======== TASK MATERIAL ========
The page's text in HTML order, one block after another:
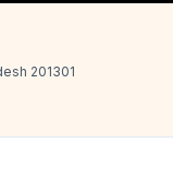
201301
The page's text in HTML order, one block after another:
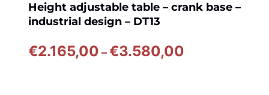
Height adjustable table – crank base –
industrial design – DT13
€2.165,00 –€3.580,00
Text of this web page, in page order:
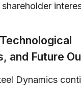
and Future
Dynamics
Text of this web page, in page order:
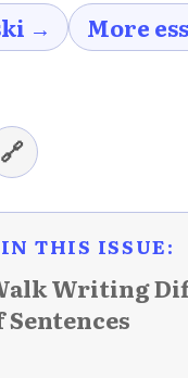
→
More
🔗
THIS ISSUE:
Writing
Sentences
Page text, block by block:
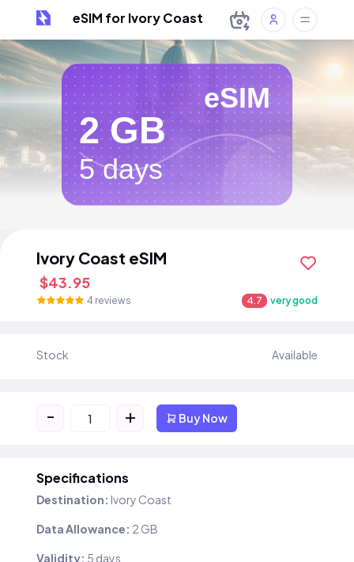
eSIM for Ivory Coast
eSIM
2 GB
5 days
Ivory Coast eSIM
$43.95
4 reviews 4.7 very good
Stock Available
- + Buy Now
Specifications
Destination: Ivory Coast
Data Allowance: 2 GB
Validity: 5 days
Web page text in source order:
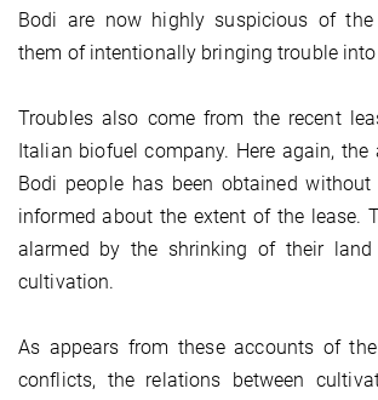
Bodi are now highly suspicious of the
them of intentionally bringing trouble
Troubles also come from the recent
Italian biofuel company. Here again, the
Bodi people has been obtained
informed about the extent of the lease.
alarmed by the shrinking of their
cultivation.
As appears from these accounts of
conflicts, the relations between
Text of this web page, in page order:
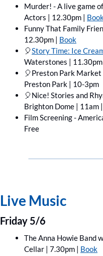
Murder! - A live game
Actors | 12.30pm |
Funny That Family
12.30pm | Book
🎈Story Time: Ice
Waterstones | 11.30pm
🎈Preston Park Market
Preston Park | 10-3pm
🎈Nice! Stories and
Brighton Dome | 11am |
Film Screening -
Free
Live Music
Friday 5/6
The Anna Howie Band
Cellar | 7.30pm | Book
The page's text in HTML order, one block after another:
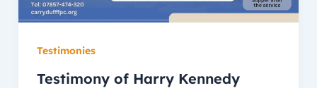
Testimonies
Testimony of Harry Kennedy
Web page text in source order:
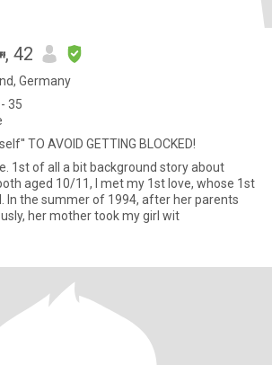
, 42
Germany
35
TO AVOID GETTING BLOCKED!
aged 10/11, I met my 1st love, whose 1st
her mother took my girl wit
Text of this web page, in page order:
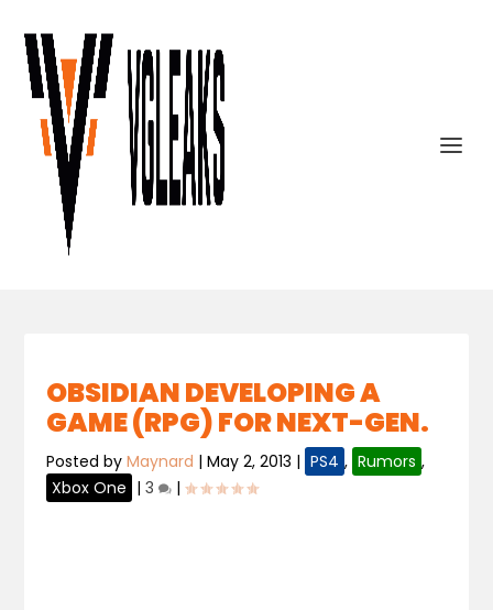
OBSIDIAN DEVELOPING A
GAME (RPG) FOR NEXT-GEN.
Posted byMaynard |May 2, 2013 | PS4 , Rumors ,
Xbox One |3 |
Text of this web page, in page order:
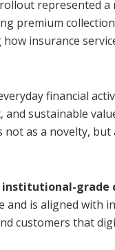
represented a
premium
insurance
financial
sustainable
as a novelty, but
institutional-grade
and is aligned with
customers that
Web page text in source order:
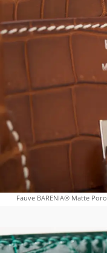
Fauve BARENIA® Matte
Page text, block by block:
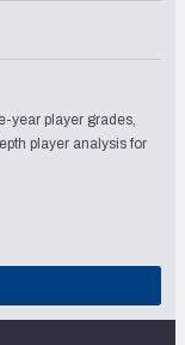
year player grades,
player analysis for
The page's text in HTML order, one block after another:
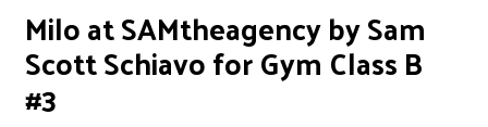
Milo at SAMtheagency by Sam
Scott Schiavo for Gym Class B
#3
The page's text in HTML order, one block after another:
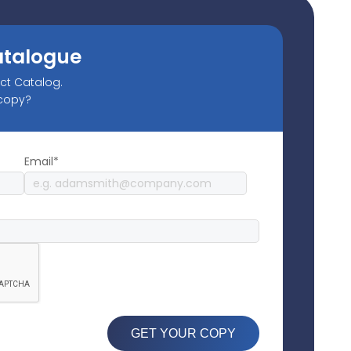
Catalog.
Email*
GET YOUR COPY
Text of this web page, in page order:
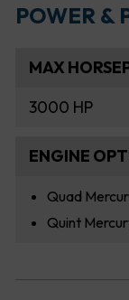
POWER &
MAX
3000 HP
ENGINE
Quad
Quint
========
* [YOUR ASSIGNMENT]: Where a record holds a picture, leave the picture out and restate the rest word for word.

* [THE COMPLETED TASK]:
The page's text in HTML order, one block after another:
201301
The page's text in HTML order, one block after another:
Height adjustable table – crank base –
industrial design – DT13
€2.165,00 –€3.580,00
Text of this web page, in page order:
and Future
Dynamics
Text of this web page, in page order:
→
More
🔗
THIS ISSUE:
Writing
Sentences
Page text, block by block:
eSIM for Ivory Coast
eSIM
2 GB
5 days
Ivory Coast eSIM
$43.95
4 reviews 4.7 very good
Stock Available
- + Buy Now
Specifications
Destination: Ivory Coast
Data Allowance: 2 GB
Validity: 5 days
Web page text in source order:
Bodi are now highly suspicious of the
them of intentionally bringing trouble
Troubles also come from the recent
Italian biofuel company. Here again, the
Bodi people has been obtained
informed about the extent of the lease.
alarmed by the shrinking of their
cultivation.
As appears from these accounts of
conflicts, the relations between
Text of this web page, in page order:
Murder! - A live game
Actors | 12.30pm |
Funny That Family
12.30pm | Book
🎈Story Time: Ice
Waterstones | 11.30pm
🎈Preston Park Market
Preston Park | 10-3pm
🎈Nice! Stories and
Brighton Dome | 11am |
Film Screening -
Free
Live Music
Friday 5/6
The Anna Howie Band
Cellar | 7.30pm | Book
The page's text in HTML order, one block after another:
Testimonies
Testimony of Harry Kennedy
Web page text in source order:
, 42
Germany
35
TO AVOID GETTING BLOCKED!
aged 10/11, I met my 1st love, whose 1st
her mother took my girl wit
Text of this web page, in page order:
OBSIDIAN DEVELOPING A
GAME (RPG) FOR NEXT-GEN.
Posted byMaynard |May 2, 2013 | PS4 , Rumors ,
Xbox One |3 |
Text of this web page, in page order:
represented a
premium
insurance
financial
sustainable
as a novelty, but
institutional-grade
and is aligned with
customers that
Web page text in source order:
Fauve BARENIA® Matte
Page text, block by block:
year player grades,
player analysis for
The page's text in HTML order, one block after another:
Milo at SAMtheagency by Sam
Scott Schiavo for Gym Class B
#3
The page's text in HTML order, one block after another:
Catalog.
Email*
GET YOUR COPY
Text of this web page, in page order:
POWER &
MAX
3000 HP
ENGINE
Quad
Quint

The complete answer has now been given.